X_train= X_train.fillna(0)
X_test= X_test.fillna(0)

**Logistic regression**

In [None]:
from sklearn.linear_model import LogisticRegression

classifier_LR=LogisticRegression()
classifier_LR.fit(X_train,Y_train)

Y_pred_LR=classifier_LR.predict(X_test)

In [None]:
Y_pred_LR

**Random Forest**

In [None]:
from sklearn.ensemble import RandomForestClassifier

classifier_RF=RandomForestClassifier()
classifier_RF.fit(X_train,Y_train)

Y_pred_RF=classifier_RF.predict(X_test)

**XGBoost Classifier**

In [None]:
import xgboost as xgb

classifier_xgb=xgb.XGBClassifier()
classifier_xgb.fit(X_train,Y_train)

Y_pred_xgb=classifier_xgb.predict(X_test)

**Deep Learning using Keras**

In [None]:
from keras import models
from keras import layers
from keras.layers import Dense, Dropout

model=models.Sequential()
model.add(layers.Dense(14, activation='relu',input_dim=14))
model.add(Dropout(0.6))

model.add(layers.Dense(1,activation='sigmoid'))

model.compile(optimizer='adam',loss='binary_crossentropy',metrics=['accuracy'])

model.fit(X_train,Y_train,batch_size=256,epochs=1)

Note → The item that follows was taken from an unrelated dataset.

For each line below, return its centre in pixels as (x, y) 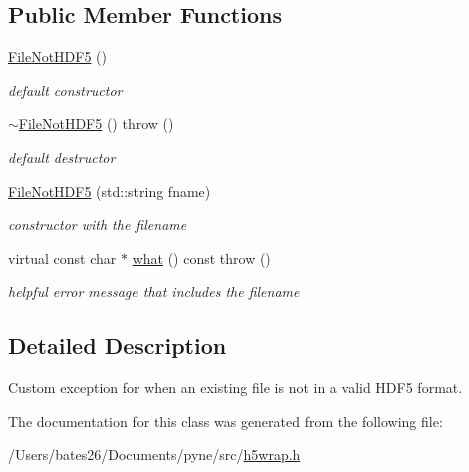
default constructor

Y_pred_DL=model.predict(X_test)

Let's see below that as per all the above classification model- what % of loan applicants get their loans approved

In [None]:
Y_pred_DL

In [None]:
count=0
for x in Y_pred_DL:
    if x >0.1338:
        count+=1
print(count)
print(count/len(X_test))

Let's approve loan of applicants with probability greater than 13.38%. This is coming to around 8% which is somewhat similar to the distribution of train data.

In [None]:
submission_DL=pd.DataFrame(application_test['SK_ID_CURR'],columns=['SK_ID_CURR'])
submission_LR=pd.DataFrame(application_test['SK_ID_CURR'],columns=['SK_ID_CURR'])
submission_RF=pd.DataFrame(application_test['SK_ID_CURR'],columns=['SK_ID_CURR'])

In [None]:
submission_DL['TARGET']=pd.DataFrame({'TARGET':Y_pred_DL[:,0]})
submission_LR['TARGET']=pd.DataFrame({'TARGET':Y_pred_LR[:,0]})
submission_RF['TARGET']=pd.DataFrame({'TARGET':Y_pred_RF[:,0]})

In [None]:
submission_DL.to_csv('Submission File_DL.csv',index=False)
submission_LR.to_csv('Submission File_LR.csv',index=False)
submission_RF.to_csv('Submission File_RF.csv',index=False)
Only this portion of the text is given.